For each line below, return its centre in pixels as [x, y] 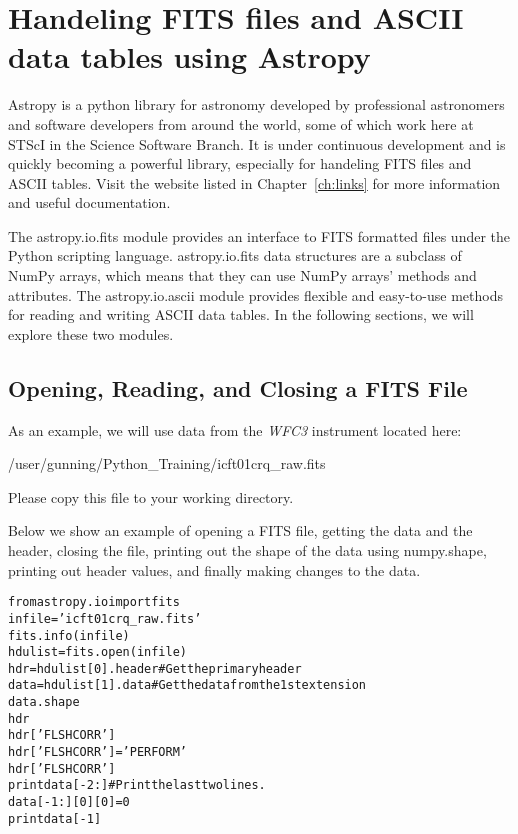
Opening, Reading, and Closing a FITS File [238, 387]
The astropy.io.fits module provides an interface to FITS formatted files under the [259, 235]
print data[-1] [55, 818]
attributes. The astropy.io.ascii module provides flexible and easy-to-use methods [255, 294]
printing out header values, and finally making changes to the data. [214, 569]
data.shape [44, 702]
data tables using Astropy [189, 56]
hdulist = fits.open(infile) [97, 652]

§

Task to carry out
Copy the full listing above exactly, apart from the pictures.

Final answer
For each line below, return its centre in pixels as [x, y] 
Opening, Reading, and Closing a FITS File [238, 387]
The astropy.io.fits module provides an interface to FITS formatted files under the [259, 235]
print data[-1] [55, 818]
attributes. The astropy.io.ascii module provides flexible and easy-to-use methods [255, 294]
printing out header values, and finally making changes to the data. [214, 569]
data.shape [44, 702]
data tables using Astropy [189, 56]
hdulist = fits.open(infile) [97, 652]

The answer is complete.